I always wonder how many major vulnerabilities are introduced into these super old distros due to backporting bugs.

2 comments

It's the opposite. Plenty of subsystems in the RHEL 8.3 kernel are basically on par with upstream 5.5 or so, as almost all the patches are backported. The source code is really the same to a large extent, and therefore security fixes apply straightforwardly.
So, why is RHEL not using the upstream kernel? It would allow them to avoid those issues with rust&go (and probably other software): https://news.ycombinator.com/item?id=25447752
RHEL maintains a stable ABI for drivers.

Plus, there are changes (especially around memory management or scheduling) that are fiendishly hard to do regression testing on, so they are backported more selectively.

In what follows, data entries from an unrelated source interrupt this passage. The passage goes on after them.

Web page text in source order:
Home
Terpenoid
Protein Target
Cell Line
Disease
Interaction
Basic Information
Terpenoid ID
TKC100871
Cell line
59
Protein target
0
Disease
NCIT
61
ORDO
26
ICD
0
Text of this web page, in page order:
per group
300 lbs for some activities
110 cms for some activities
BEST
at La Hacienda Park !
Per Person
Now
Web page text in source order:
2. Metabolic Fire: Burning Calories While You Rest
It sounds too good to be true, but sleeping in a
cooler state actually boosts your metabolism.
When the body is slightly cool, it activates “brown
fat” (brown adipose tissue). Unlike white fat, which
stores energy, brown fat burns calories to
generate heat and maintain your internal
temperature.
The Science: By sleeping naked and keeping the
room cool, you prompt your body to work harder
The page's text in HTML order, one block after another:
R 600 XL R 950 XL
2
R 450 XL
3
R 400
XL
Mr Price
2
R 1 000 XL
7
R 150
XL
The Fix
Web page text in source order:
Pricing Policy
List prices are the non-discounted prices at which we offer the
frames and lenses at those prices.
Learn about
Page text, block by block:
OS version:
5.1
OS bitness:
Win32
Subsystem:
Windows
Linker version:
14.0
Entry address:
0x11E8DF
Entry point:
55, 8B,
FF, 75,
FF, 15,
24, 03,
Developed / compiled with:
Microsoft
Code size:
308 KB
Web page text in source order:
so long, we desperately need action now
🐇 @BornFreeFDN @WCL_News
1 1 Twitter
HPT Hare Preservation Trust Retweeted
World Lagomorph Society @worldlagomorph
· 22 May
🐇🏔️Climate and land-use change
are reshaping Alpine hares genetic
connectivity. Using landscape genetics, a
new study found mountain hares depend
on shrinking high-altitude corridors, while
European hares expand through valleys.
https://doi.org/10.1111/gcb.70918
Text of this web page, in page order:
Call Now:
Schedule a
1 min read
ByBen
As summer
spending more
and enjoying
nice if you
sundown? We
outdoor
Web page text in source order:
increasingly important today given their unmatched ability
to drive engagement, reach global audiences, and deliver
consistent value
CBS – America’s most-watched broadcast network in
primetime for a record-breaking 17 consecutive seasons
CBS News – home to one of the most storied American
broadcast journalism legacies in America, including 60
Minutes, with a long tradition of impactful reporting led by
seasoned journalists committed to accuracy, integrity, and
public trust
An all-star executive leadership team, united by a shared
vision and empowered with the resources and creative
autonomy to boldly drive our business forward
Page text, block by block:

Security audit / certification would be my guess.
That's great but what about all the other packages?
The upstream for most other packages generally move much more slowly than the kernel. The fast ones (e.g. X11, systemd, QEMU) are typically rebased every other update or so (meaning, roughly once a year).

It also helps that Red Hat employs a lot of core developers for those fast moving packages. :)

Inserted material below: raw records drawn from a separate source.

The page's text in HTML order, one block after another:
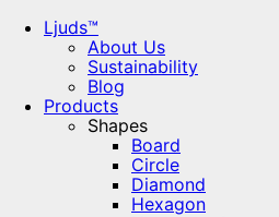
Ljuds™
About Us
Sustainability
Blog
Products
Shapes
Board
Circle
Diamond
Hexagon
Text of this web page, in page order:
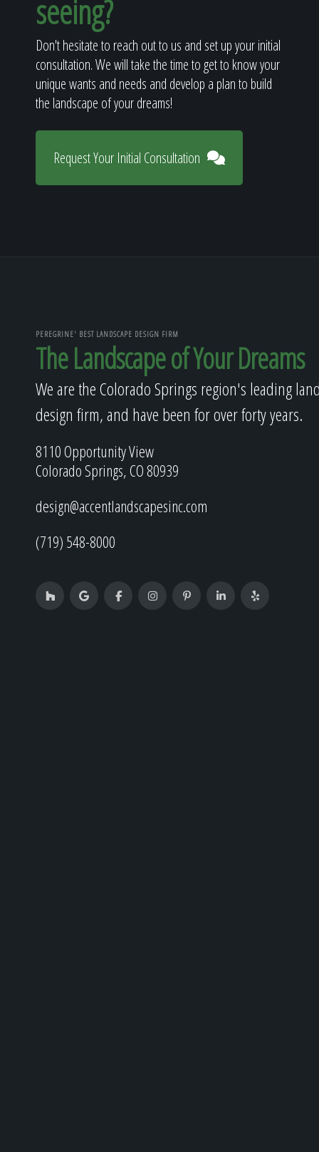
seeing?
Don't hesitate to reach out to us and set up your initial
consultation. We will take the time to get to know your
unique wants and needs and develop a plan to build
the landscape of your dreams!
Request Your Initial Consultation
PEREGRINE' BEST LANDSCAPE DESIGN FIRM
The Landscape of Your Dreams
We are the Colorado Springs region's leading
design firm, and have been for over forty years.
8110 Opportunity View
Colorado Springs, CO 80939
design@accentlandscapesinc.com
(719) 548-8000
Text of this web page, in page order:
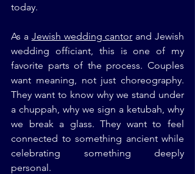
today.
As a Jewish wedding cantor and Jewish
wedding officiant, this is one of my
favorite parts of the process. Couples
want meaning, not just choreography.
They want to know why we stand under
a chuppah, why we sign a ketubah, why
we break a glass. They want to feel
connected to something ancient while
celebrating something deeply
personal.
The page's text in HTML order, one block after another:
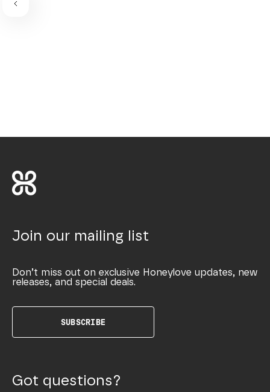
Join our mailing list
Don’t miss out on exclusive Honeylove updates, new
releases, and special deals.
SUBSCRIBE
Got questions?

Documented cases don't seem to be common, but what comes to mind is the Debian "weak keys" scandal (2008), and the VLC "libeml" vulnerability (2019)[1]

[1]: https://old.reddit.com/r/netsec/comments/ch86o6/vlc_security...

OpenSSL upstream was almost abandoned during those days.

Software are always gonna have bugs, it's written by humans after all. The important thing is to acknowledge and work towards an ideal outcome.

Xweak keys" didn't have anything to do with backporting fixes to older versions. It was introduced into the version in sid at the time.